Alpha... is the fourth studio album by French rapper Black M, which consists of three parts that were released as an Extended play through out the year of 2021.

History 
During the evening of 26 December 2020, Black M began to "clash" his co-operative from the Sexion d'Assaut, Gims as well as Kev Adams on Twitter, which put Internet users in doubt, thinking that his account had been hacked. It even caught the attention of Booba on the other side of the earth (Black M even went to his concert in 2015 at the Accor Arena and was even able to benefit from his support the following year during the controversy over his canceled concert for the celebration of the centenary of the Battle of Verdun).

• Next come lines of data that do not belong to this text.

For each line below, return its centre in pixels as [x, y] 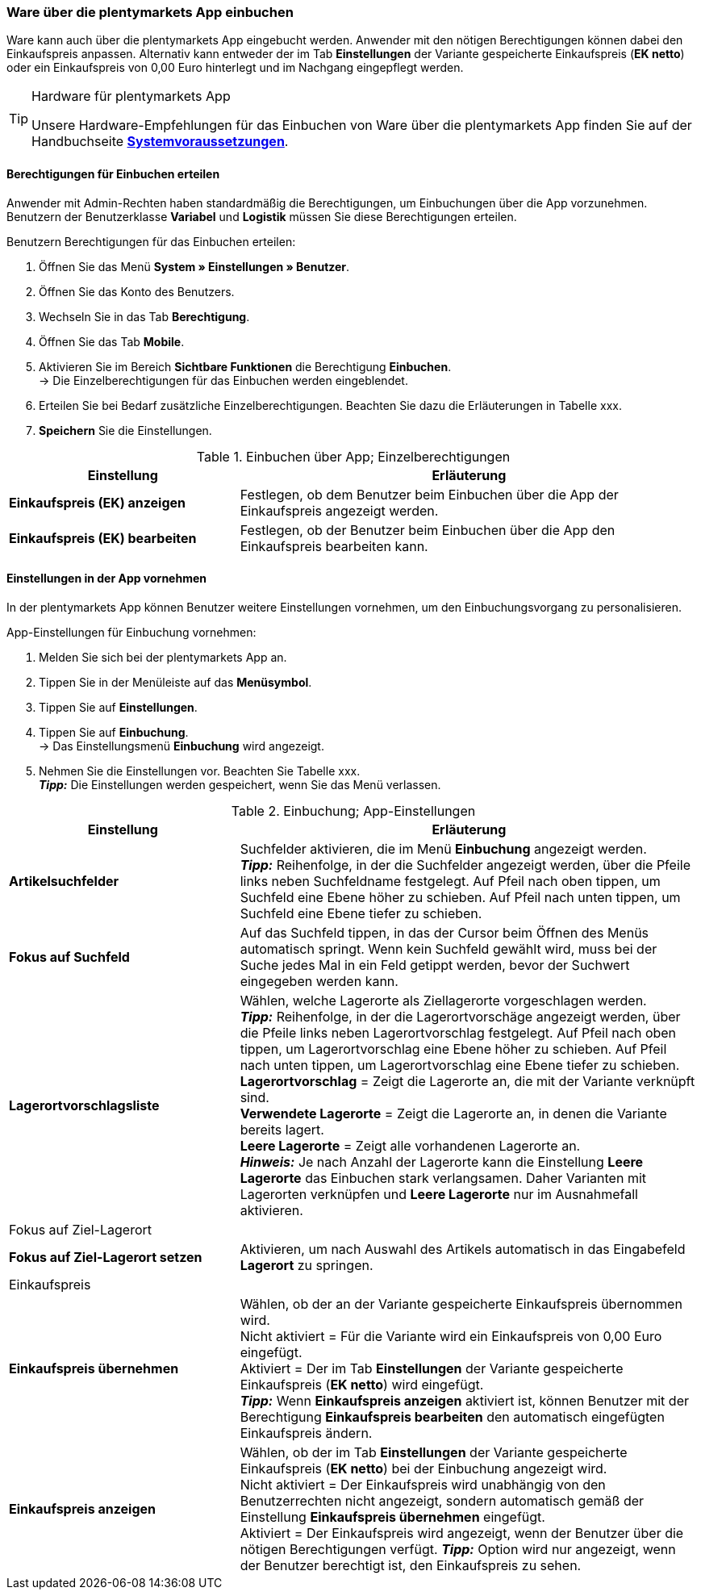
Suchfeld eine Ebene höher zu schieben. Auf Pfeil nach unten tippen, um [460, 897]
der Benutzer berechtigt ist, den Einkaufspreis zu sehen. [411, 1565]
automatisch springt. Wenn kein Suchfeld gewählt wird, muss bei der [449, 948]
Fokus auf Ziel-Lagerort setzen [106, 1257]
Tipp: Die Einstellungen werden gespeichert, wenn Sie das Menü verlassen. [240, 784]
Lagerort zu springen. [307, 1265]
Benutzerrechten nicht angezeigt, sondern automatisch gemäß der [442, 1500]
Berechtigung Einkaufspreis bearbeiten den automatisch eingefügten [452, 1416]
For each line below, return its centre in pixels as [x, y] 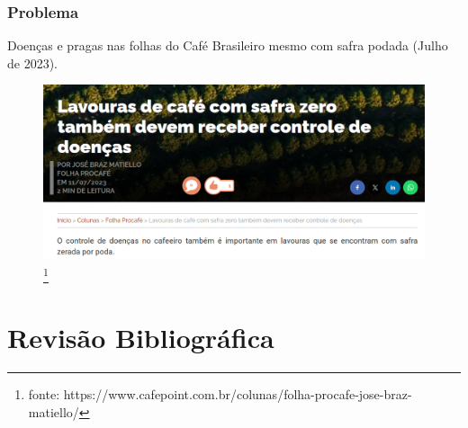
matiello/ [54, 411]
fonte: [44, 394]
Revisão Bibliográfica [141, 338]
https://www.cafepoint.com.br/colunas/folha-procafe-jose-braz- [238, 394]
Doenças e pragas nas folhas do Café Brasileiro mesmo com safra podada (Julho [228, 45]
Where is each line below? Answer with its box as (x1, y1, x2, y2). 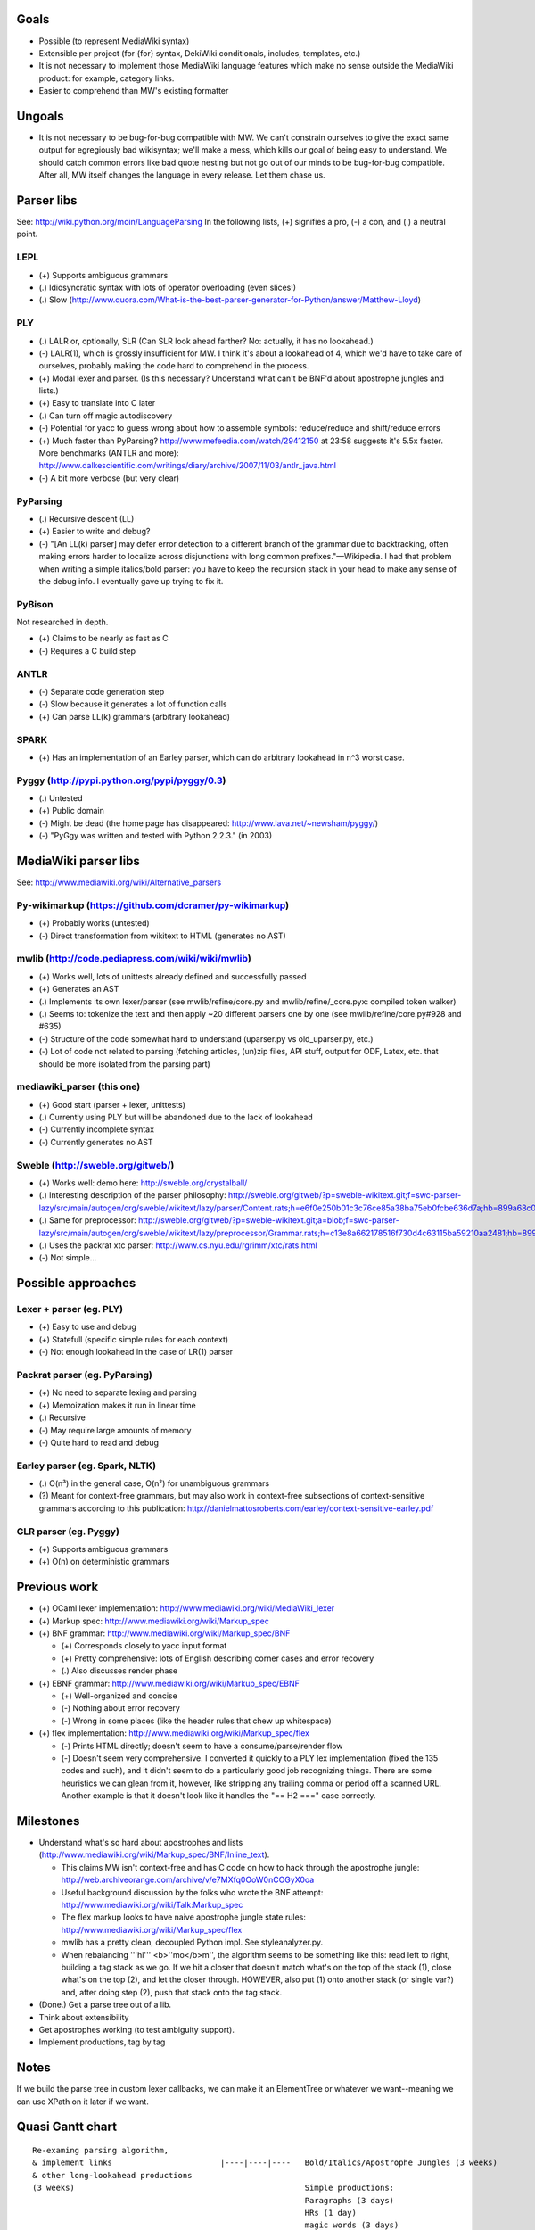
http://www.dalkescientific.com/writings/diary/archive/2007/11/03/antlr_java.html (38, 460, 336, 471)
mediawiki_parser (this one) (16, 1080, 141, 1093)
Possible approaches (16, 1276, 136, 1291)
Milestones (16, 1813, 80, 1829)
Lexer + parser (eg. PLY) (16, 1303, 124, 1316)
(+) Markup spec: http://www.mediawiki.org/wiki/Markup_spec (38, 1615, 269, 1626)
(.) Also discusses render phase (61, 1665, 178, 1676)
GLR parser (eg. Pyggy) (16, 1525, 120, 1538)
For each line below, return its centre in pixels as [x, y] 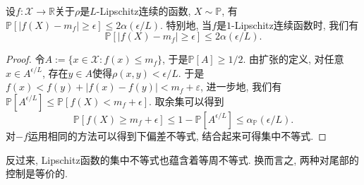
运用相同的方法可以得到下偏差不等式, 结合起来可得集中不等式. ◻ [177, 135]
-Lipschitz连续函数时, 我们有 [295, 24]
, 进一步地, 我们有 [241, 86]
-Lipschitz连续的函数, [144, 11]
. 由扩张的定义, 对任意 [293, 59]
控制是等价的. [37, 173]
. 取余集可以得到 [187, 101]
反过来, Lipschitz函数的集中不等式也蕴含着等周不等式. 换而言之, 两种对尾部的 [182, 159]
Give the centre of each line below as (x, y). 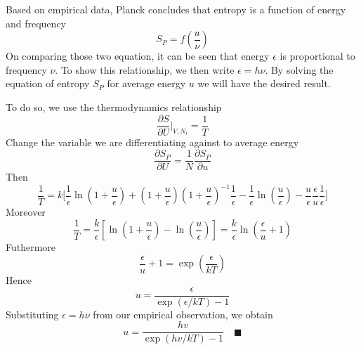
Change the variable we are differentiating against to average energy (152, 142)
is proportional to (317, 56)
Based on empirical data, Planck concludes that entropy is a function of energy (176, 9)
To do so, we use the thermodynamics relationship (114, 106)
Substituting (32, 314)
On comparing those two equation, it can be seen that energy (138, 56)
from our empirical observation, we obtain (183, 314)
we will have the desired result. (264, 83)
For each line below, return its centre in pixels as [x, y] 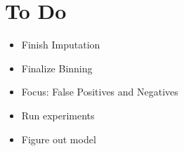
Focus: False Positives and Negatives [100, 92]
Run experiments [58, 115]
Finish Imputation [61, 45]
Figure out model [59, 139]
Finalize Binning [57, 68]
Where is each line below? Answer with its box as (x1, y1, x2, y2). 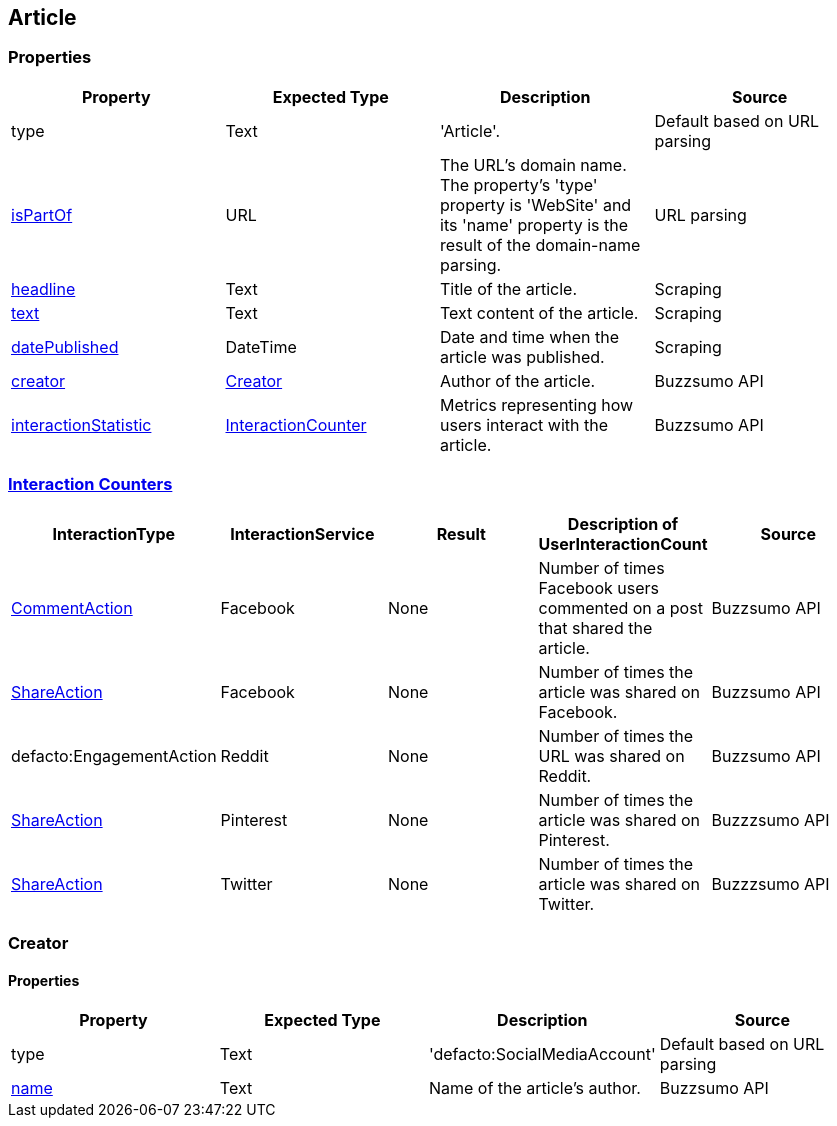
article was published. (440, 346, 605, 367)
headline (11, 278, 76, 299)
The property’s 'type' (440, 174, 598, 195)
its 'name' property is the (440, 214, 628, 235)
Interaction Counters (8, 474, 173, 495)
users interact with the (440, 414, 609, 435)
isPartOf (11, 204, 73, 225)
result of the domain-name (440, 234, 641, 255)
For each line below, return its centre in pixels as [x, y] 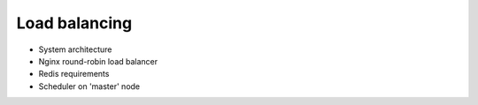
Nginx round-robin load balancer [98, 61]
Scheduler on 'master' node [89, 86]
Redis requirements [74, 74]
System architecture [75, 49]
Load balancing [74, 23]
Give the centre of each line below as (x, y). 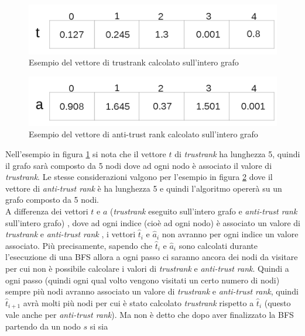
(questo (277, 302)
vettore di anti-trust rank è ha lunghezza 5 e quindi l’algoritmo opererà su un (144, 188)
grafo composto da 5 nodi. (52, 200)
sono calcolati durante (218, 245)
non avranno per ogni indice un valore (230, 234)
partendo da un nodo (43, 326)
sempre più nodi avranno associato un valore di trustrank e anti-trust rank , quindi (152, 291)
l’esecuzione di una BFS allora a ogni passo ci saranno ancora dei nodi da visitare (152, 257)
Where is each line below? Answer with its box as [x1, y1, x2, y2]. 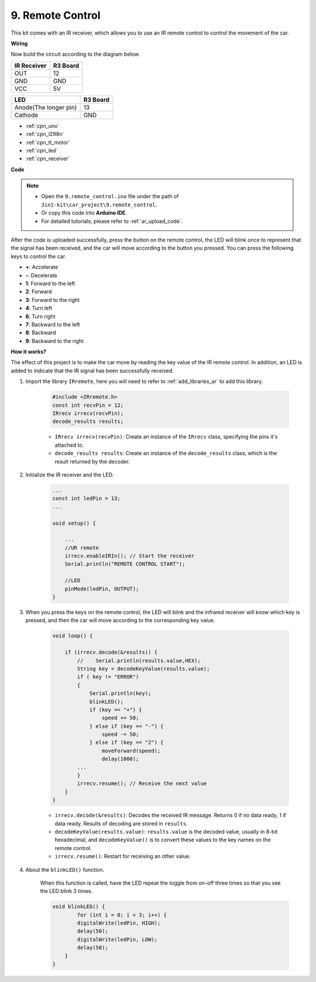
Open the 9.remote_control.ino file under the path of [41, 193, 179, 200]
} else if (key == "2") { [89, 739, 164, 746]
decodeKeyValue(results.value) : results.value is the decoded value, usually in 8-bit [54, 828, 278, 835]
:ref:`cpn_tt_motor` [25, 138, 70, 146]
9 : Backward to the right [25, 337, 84, 344]
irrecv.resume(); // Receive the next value [77, 780, 207, 787]
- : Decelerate [25, 271, 58, 278]
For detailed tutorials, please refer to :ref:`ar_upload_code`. [41, 218, 183, 225]
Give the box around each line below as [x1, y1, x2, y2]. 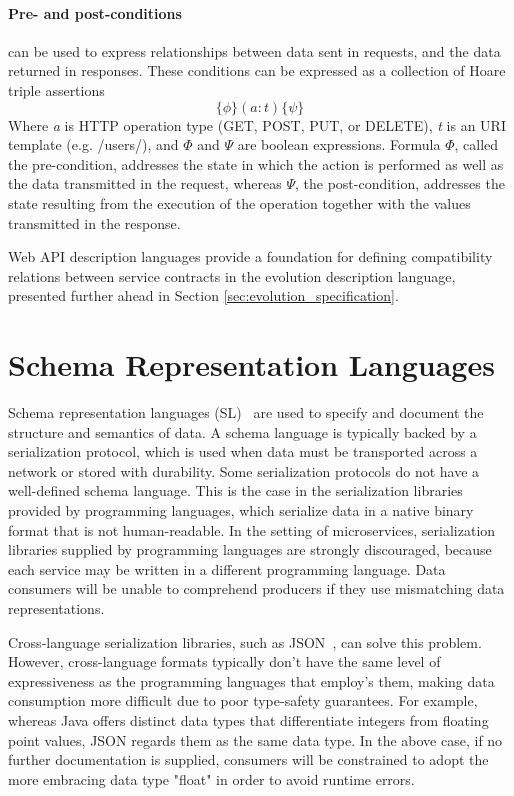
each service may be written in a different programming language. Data [8, 558, 446, 579]
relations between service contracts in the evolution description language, [8, 265, 456, 286]
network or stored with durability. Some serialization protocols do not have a [8, 460, 480, 481]
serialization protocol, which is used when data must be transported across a [8, 441, 478, 462]
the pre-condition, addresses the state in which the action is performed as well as [8, 153, 504, 174]
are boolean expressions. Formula [237, 134, 441, 155]
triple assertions [8, 79, 105, 100]
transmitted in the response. [8, 212, 181, 233]
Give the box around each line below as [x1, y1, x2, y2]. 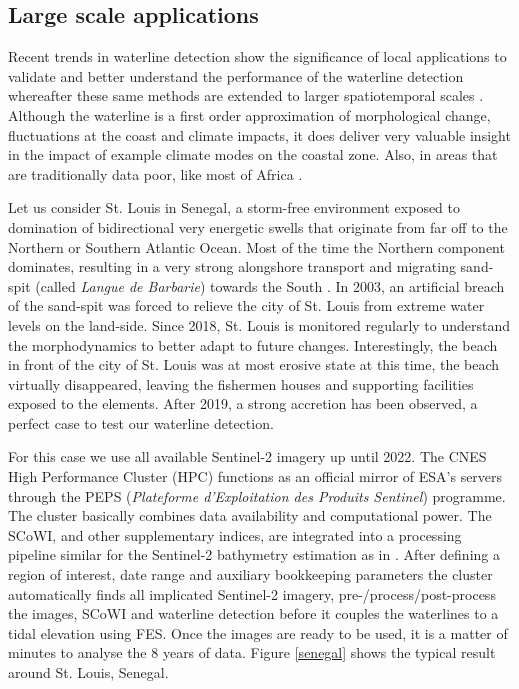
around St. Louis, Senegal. [8, 662, 169, 683]
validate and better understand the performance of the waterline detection [8, 65, 464, 86]
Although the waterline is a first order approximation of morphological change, [8, 104, 491, 125]
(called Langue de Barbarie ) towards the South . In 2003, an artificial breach [35, 275, 505, 296]
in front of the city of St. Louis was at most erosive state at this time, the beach [8, 354, 500, 375]
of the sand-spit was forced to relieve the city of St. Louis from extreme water [8, 295, 485, 316]
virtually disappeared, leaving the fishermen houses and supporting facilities [8, 373, 474, 394]
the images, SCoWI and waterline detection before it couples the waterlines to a [8, 603, 499, 624]
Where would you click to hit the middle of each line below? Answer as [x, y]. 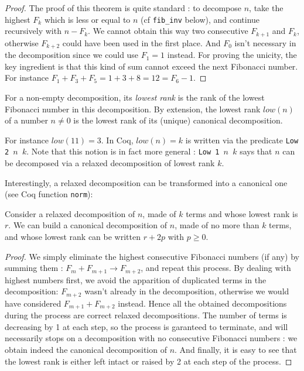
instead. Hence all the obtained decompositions [202, 303]
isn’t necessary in [265, 42]
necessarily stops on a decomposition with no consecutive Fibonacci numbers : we [151, 338]
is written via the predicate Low [242, 140]
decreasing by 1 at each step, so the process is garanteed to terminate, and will [146, 326]
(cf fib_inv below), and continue [200, 19]
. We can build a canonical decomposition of [88, 225]
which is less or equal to [87, 19]
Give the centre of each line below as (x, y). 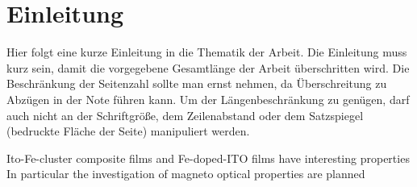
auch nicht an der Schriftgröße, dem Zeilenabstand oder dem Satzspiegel (185, 115)
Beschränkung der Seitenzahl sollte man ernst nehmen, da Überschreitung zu (197, 83)
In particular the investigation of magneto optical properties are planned (186, 174)
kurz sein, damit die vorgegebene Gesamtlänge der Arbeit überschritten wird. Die (208, 67)
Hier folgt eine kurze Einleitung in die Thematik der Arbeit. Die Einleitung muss (207, 52)
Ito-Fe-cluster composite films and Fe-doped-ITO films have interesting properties (208, 158)
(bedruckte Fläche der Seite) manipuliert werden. (128, 131)
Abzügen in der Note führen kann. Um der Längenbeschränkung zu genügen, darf (208, 99)
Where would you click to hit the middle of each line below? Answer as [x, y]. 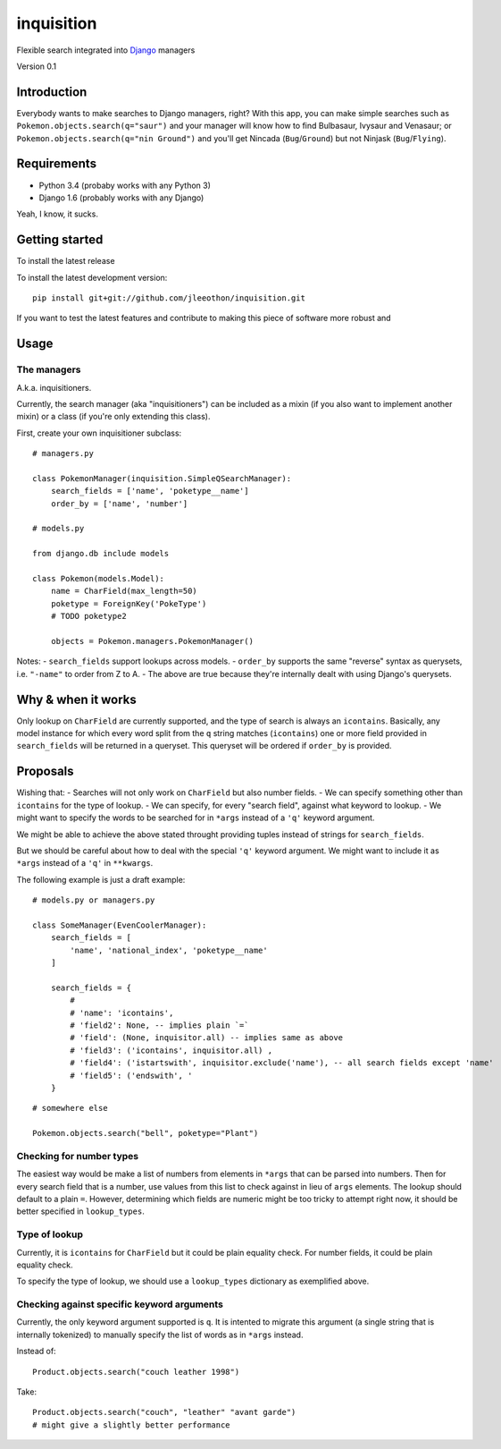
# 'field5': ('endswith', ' [131, 1075]
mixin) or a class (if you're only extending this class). [113, 417]
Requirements [57, 164]
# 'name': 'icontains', [122, 1013]
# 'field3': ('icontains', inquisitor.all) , [171, 1050]
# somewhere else [70, 1108]
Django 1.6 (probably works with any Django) [121, 198]
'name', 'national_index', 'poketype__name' [169, 950]
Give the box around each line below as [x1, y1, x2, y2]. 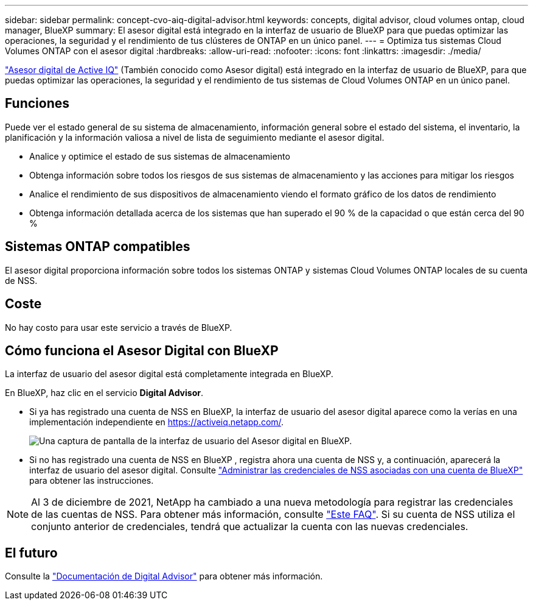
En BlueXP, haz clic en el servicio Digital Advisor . [5, 387, 203, 398]
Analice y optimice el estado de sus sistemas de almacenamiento [29, 150, 290, 161]
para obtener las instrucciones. [29, 475, 154, 486]
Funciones [5, 96, 70, 111]
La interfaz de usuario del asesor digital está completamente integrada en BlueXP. [5, 369, 333, 380]
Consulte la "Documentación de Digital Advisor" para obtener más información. [5, 571, 323, 582]
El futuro [5, 545, 58, 561]
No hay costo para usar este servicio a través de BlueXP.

Indeed, the latter, who is in clash with some members of the Sexion d'Assaut such as Gims or Barack Adama, began to clash Black M in turn by saying that his "clash" was a coup de comm ' for the output of a new sound. The next day, 27 December 2020 at 12 pm, Black M releases "Black Shady, Pt. 4", on his birthday, where he traces his year 2020 in the guise of his alter-ego, which is inspired by Eminem's Slim Shady. At the same time, he announces that the first part of his fourth album Alpha... will be released in March 2021 as an Extended play. On 13 January 2021, Black M released the second single from his album entitled "À la base".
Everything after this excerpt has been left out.